ABOUT THIS TASK: Give the data below again exactly as written, without its pictures.

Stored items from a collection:
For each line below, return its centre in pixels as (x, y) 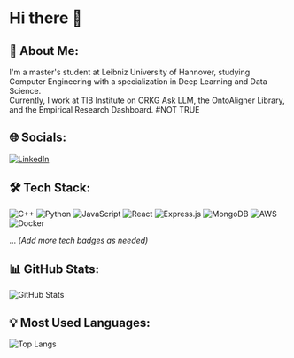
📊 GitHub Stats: (54, 269)
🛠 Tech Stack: (50, 188)
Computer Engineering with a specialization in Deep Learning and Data (138, 82)
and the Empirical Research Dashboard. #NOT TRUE (104, 109)
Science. (25, 91)
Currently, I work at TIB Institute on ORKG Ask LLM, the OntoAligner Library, (147, 100)
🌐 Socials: (38, 138)
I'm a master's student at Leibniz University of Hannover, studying (130, 72)

RESPONSE TO THIS EXERCISE:
For each line below, return its centre in pixels as (x, y) 
📊 GitHub Stats: (54, 269)
🛠 Tech Stack: (50, 188)
Computer Engineering with a specialization in Deep Learning and Data (138, 82)
and the Empirical Research Dashboard. #NOT TRUE (104, 109)
Science. (25, 91)
Currently, I work at TIB Institute on ORKG Ask LLM, the OntoAligner Library, (147, 100)
🌐 Socials: (38, 138)
I'm a master's student at Leibniz University of Hannover, studying (130, 72)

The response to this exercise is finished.